Hans Jonas - Principe responsabilitéNous avons vu en quel sens nous pouvons penser que notre système économique n’est pas acceptable : tant d’un point de vue écologique que d’un point de vue humanitaire nous ne pouvons nous en satisfaire. Pour ces raisons, nous devons penser à un nouvel ordre économique mondial tenant compte des ressources naturelles et prenant en considération la dignité de la vie humaine. La dimension d’une telle économie ne peut être que mondiale, du fait de la dissémination des ressources nécessaires pour la vie à travers tout le globe et du fait de l’universalité de la valeur de la vie humaine.

Cependant, il semble que la plupart d’entre nous s’est résignée à l’idée du bien-fondé des inégalités et de l’extrême pauvreté d’une partie importante de la planète, et se satisfait de l’économie et de la politique actuelles de nos sociétés. La plupart d’entre nous ne se sent tout simplement pas responsable du problème des populations damnées. Nous savons qu’à l’autre bout de la planète des êtres humains meurent chaque jour par milliers, mais nous continuons pourtant à évoluer, comme si de rien n’était, dans le confort de nos sociétés. Nous continuons d’acheter des voitures suréquipées, des ordinateurs en constante évolution, des vêtements à la mode…etc.

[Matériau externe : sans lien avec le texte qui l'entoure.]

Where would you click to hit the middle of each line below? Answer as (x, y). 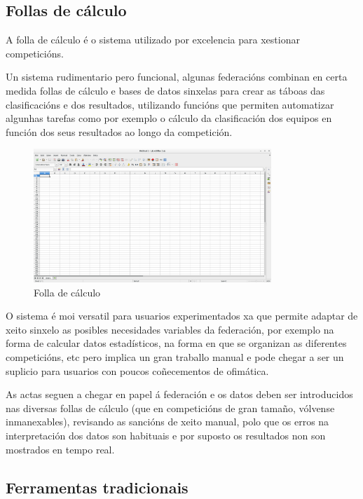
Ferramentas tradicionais (97, 487)
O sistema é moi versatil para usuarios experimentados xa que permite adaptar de (182, 316)
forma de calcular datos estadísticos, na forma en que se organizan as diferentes (176, 343)
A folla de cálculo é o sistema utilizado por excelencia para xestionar (153, 40)
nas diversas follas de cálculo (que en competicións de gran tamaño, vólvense (170, 408)
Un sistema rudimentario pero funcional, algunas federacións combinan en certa (177, 77)
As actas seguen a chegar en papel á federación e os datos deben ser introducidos (179, 394)
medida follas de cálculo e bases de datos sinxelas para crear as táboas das (165, 90)
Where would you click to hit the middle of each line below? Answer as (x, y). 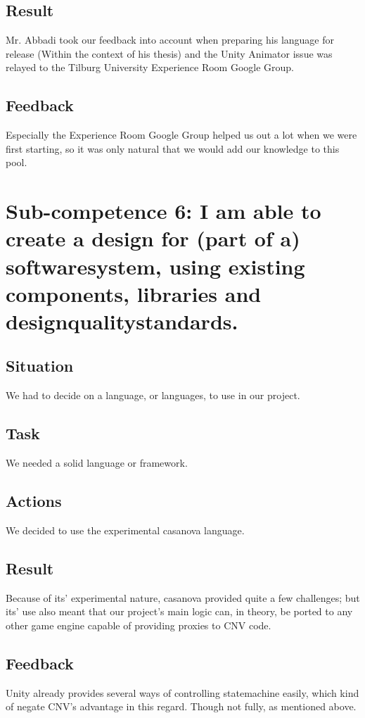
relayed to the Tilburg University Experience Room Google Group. (150, 67)
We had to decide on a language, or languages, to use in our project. (153, 395)
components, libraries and (134, 293)
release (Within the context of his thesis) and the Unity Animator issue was (169, 53)
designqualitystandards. (122, 321)
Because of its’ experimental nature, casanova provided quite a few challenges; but (183, 597)
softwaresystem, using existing (155, 266)
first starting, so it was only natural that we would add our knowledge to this (173, 148)
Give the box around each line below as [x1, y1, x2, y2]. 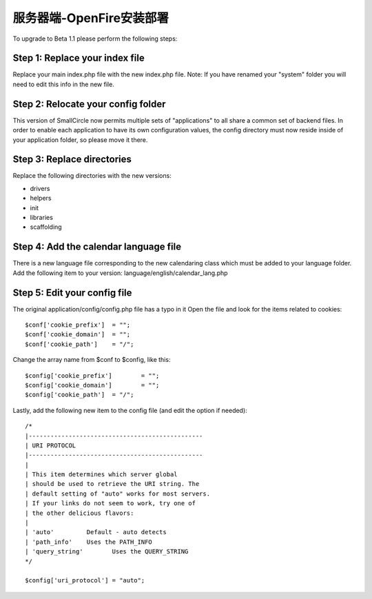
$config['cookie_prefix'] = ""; [25, 372, 160, 379]
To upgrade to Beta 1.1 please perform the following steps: [12, 34, 178, 43]
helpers [30, 194, 52, 203]
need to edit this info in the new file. [12, 80, 115, 88]
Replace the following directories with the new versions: [12, 172, 172, 180]
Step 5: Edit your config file [12, 287, 132, 298]
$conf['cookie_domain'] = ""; [25, 331, 131, 338]
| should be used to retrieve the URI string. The [25, 480, 200, 488]
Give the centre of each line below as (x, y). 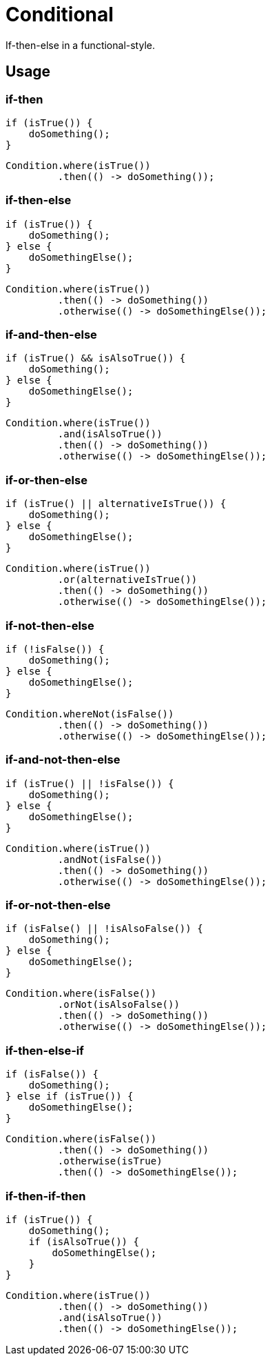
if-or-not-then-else (58, 905)
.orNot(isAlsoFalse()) (118, 1005)
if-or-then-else (46, 480)
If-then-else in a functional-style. (80, 45)
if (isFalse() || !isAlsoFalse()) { (104, 929)
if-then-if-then (46, 1196)
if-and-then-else (51, 335)
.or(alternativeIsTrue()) (127, 580)
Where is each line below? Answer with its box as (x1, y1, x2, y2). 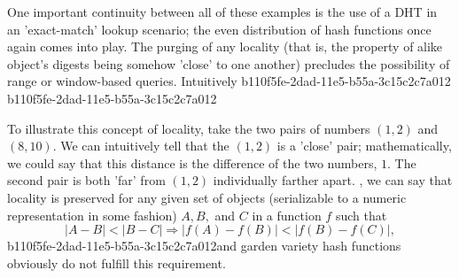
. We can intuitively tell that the (52, 136, 229, 155)
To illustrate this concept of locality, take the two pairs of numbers (7, 119, 370, 137)
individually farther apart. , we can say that (213, 171, 453, 189)
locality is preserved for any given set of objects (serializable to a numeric (7, 188, 407, 206)
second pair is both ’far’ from (7, 171, 166, 189)
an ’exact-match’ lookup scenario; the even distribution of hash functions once (7, 19, 432, 38)
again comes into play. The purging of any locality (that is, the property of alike (7, 37, 443, 56)
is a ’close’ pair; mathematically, (276, 136, 452, 155)
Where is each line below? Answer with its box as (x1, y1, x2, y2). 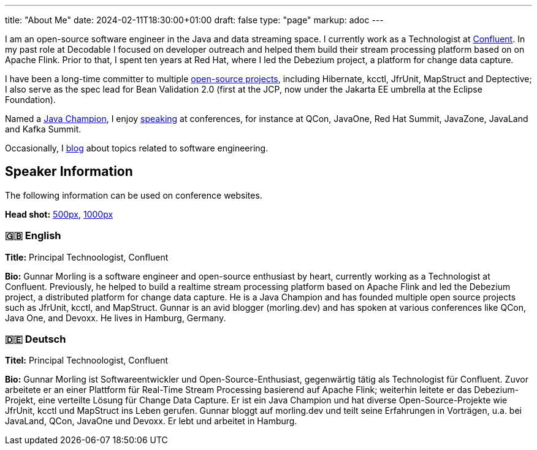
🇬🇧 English (5, 229, 61, 242)
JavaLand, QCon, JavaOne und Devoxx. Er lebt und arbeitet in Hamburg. (5, 416, 297, 427)
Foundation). (5, 94, 56, 105)
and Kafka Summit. (5, 124, 82, 134)
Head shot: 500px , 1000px (5, 208, 113, 219)
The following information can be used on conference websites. (5, 189, 262, 200)
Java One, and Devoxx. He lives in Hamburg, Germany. (5, 312, 226, 323)
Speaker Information (5, 164, 133, 180)
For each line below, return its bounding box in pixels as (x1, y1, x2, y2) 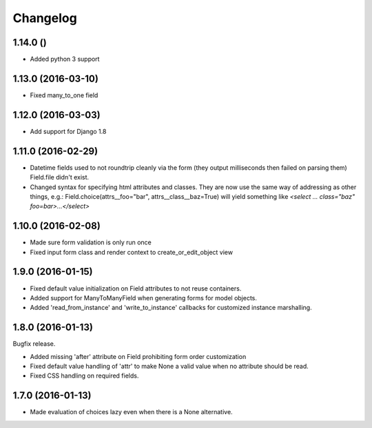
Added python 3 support (30, 55, 100, 64)
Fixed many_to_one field (30, 90, 99, 99)
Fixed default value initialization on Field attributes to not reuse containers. (30, 284, 242, 293)
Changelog (12, 10, 77, 26)
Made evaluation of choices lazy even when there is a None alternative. (30, 408, 234, 416)
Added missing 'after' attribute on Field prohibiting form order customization (30, 352, 247, 360)
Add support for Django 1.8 (30, 127, 107, 135)
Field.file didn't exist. (30, 173, 90, 182)
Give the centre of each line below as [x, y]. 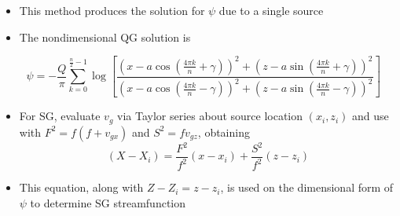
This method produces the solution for [112, 10]
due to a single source [271, 10]
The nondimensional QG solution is [105, 37]
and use [370, 116]
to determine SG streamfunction [108, 203]
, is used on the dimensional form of [307, 187]
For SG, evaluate [60, 116]
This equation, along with [81, 187]
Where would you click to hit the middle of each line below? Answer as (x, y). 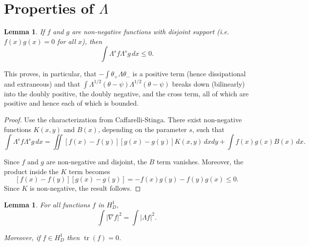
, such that (208, 129)
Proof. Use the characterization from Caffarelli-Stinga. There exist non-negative (123, 119)
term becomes (89, 171)
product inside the (31, 171)
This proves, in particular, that (50, 74)
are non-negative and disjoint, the (96, 162)
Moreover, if (22, 237)
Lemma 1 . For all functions (47, 204)
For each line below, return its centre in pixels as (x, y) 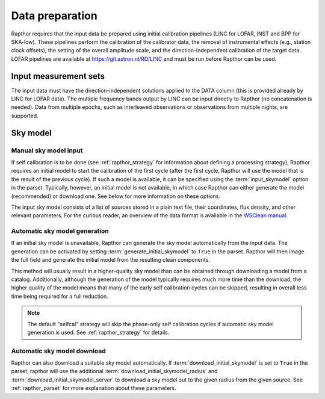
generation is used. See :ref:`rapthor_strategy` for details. (98, 332)
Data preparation (54, 16)
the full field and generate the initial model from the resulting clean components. (111, 260)
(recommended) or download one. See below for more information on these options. (116, 196)
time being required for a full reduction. (60, 296)
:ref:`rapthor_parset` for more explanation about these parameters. (94, 388)
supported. (25, 116)
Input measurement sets (58, 76)
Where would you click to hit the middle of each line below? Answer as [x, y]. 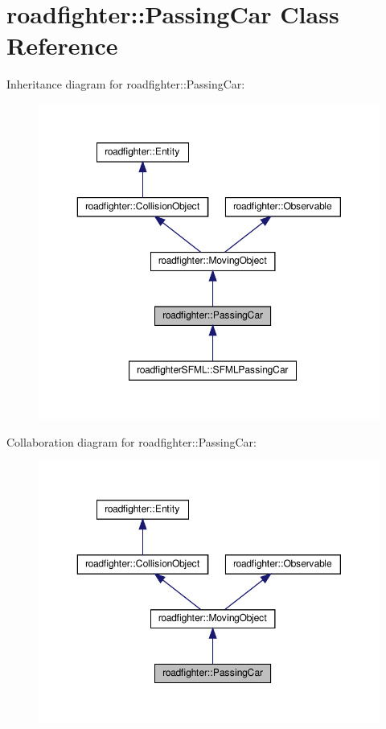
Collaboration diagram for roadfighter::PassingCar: [131, 441]
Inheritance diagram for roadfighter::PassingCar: [126, 84]
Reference [62, 45]

Le problème est donc de savoir pour quelles raisons l’homme occidental au train de vie aisé ne se sent pas concerné par la lutte pour la survie d’une importante partie de l’humanité. Pourquoi acceptons-nous la mort de millions de personnes chaque année, car n’ayant pas pu se nourrir ou s’occuper de leur santé ? Pourquoi ne pensons-nous pas qu’il est nécessaire que les sociétés les plus développées (économiquement) permettent aux populations les moins chanceuses de bénéficier de conditions de vie humainement acceptables ?

Dans le dernier chapitre du principe responsabilité, Jonas évoque l’une des raisons de notre absence de révolte. Pour lui, si nous ne nous sentons pas assez concernés, c’est entre autre pour une raison spatiale. En effet, la distance entre en jeu dans le problème des populations damnées. Elles se situent souvent sur un autre continent, nous en sommes souvent séparés par des milliers de kilomètres. La grande distance entre nantis et damnés permettrait donc d’expliquer pourquoi nous ne nous engageons pas assez pour tenter de résoudre l’épineux problème des trop grandes inégalités entre nations. « Concernant l’appel concret que la misère adresse au sentiment humain c’est un fait que la distance endurcit au point que des populations lointaines meurent de faim, alors qu’une population plus proche ne nous laisserait pas en paix. » (1).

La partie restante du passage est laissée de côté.